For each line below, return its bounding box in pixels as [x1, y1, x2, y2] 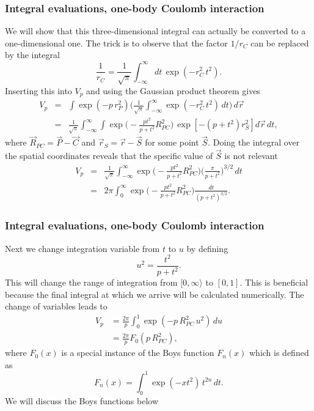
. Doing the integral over [208, 136, 300, 149]
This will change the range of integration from [5, 276, 178, 289]
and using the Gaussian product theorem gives [86, 84, 260, 97]
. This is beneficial [239, 276, 309, 289]
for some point [145, 136, 199, 149]
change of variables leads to [5, 300, 108, 313]
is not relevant [224, 149, 278, 162]
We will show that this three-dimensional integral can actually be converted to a [5, 24, 306, 37]
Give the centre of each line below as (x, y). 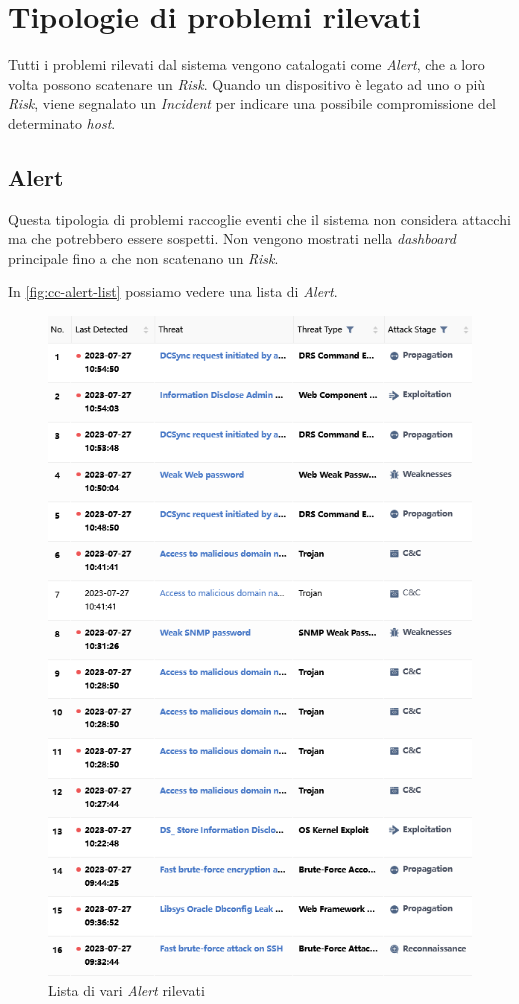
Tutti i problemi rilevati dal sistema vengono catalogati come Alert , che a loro (246, 64)
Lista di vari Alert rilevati (126, 989)
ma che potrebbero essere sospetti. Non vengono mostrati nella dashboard (232, 238)
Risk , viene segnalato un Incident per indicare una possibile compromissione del (252, 103)
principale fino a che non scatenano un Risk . (143, 257)
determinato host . (62, 122)
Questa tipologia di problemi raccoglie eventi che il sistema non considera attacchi (259, 218)
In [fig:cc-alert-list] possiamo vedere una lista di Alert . (173, 291)
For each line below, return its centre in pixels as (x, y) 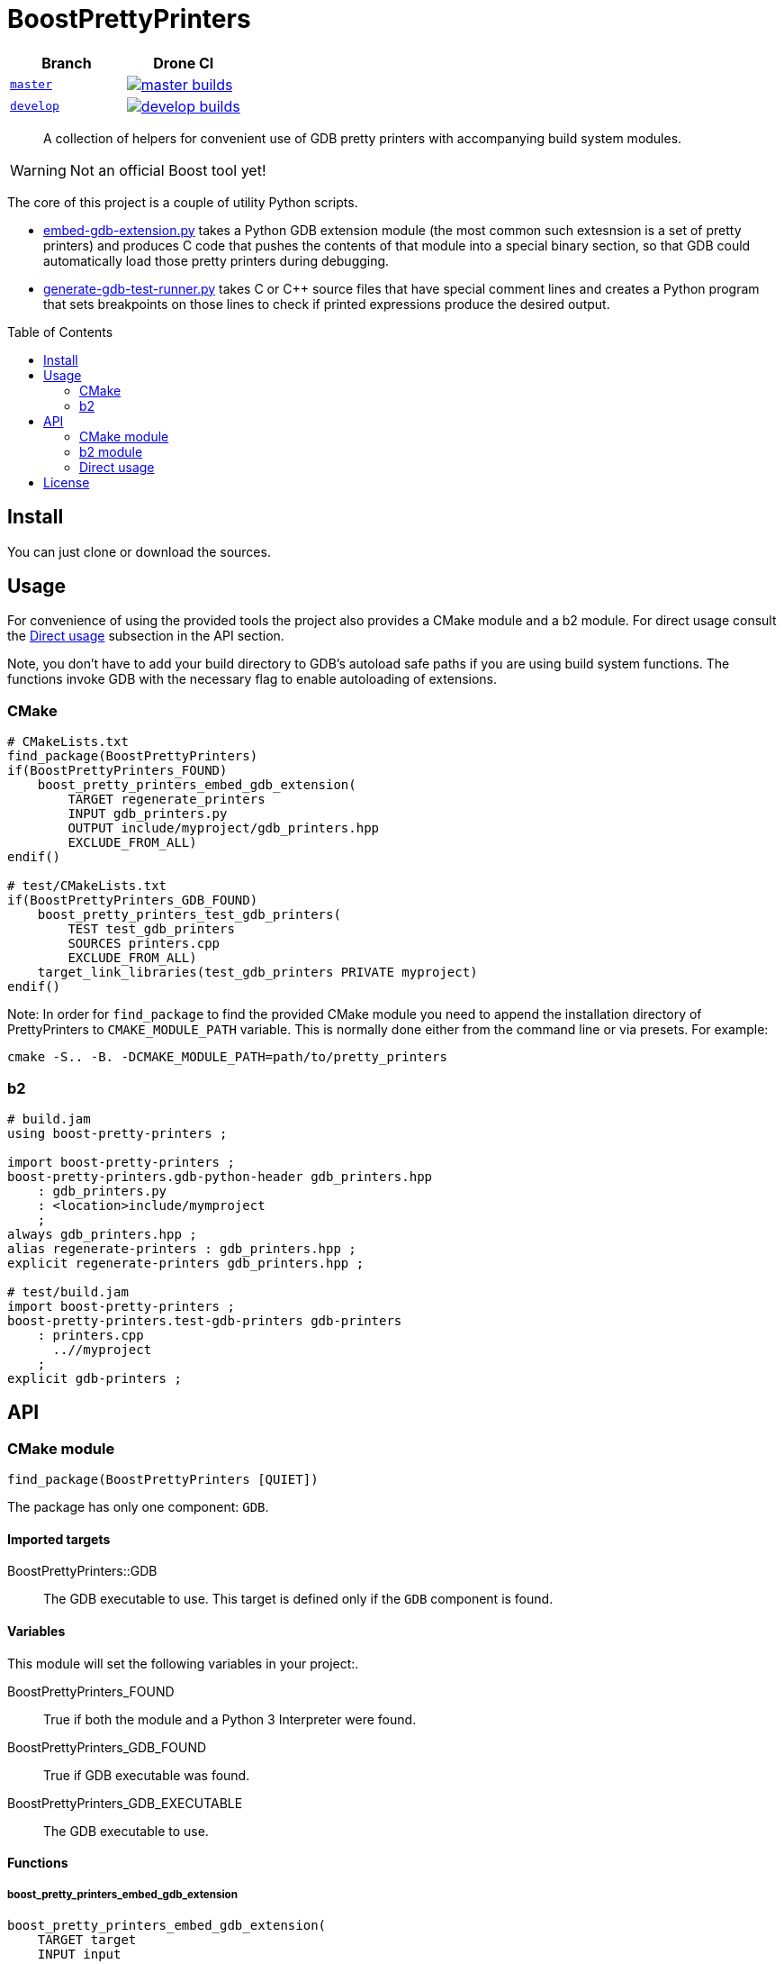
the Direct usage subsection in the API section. (146, 636)
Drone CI (184, 63)
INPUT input (79, 1954)
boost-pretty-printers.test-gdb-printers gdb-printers (205, 1320)
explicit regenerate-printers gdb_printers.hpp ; (186, 1263)
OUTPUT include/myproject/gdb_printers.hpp (224, 828)
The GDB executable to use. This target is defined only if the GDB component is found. (298, 1599)
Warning (38, 170)

· · · · · · ·

PROBLEM TO WORK ON
Omit the pictures and set down the records exactly.

SOLUTION TO THE PROBLEM
For each line below, return its bounding box in pixels as [x1, y1, x2, y2] 
. Doing the integral over [208, 136, 300, 149]
This will change the range of integration from [5, 276, 178, 289]
and using the Gaussian product theorem gives [86, 84, 260, 97]
. This is beneficial [239, 276, 309, 289]
for some point [145, 136, 199, 149]
change of variables leads to [5, 300, 108, 313]
is not relevant [224, 149, 278, 162]
We will show that this three-dimensional integral can actually be converted to a [5, 24, 306, 37]
Give the centre of each line below as (x, y). 
Tutti i problemi rilevati dal sistema vengono catalogati come Alert , che a loro (246, 64)
Lista di vari Alert rilevati (126, 989)
ma che potrebbero essere sospetti. Non vengono mostrati nella dashboard (232, 238)
Risk , viene segnalato un Incident per indicare una possibile compromissione del (252, 103)
principale fino a che non scatenano un Risk . (143, 257)
determinato host . (62, 122)
Questa tipologia di problemi raccoglie eventi che il sistema non considera attacchi (259, 218)
In [fig:cc-alert-list] possiamo vedere una lista di Alert . (173, 291)
For each line below, return its centre in pixels as (x, y) 
the Direct usage subsection in the API section. (146, 636)
Drone CI (184, 63)
INPUT input (79, 1954)
boost-pretty-printers.test-gdb-printers gdb-printers (205, 1320)
explicit regenerate-printers gdb_printers.hpp ; (186, 1263)
OUTPUT include/myproject/gdb_printers.hpp (224, 828)
The GDB executable to use. This target is defined only if the GDB component is found. (298, 1599)
Warning (38, 170)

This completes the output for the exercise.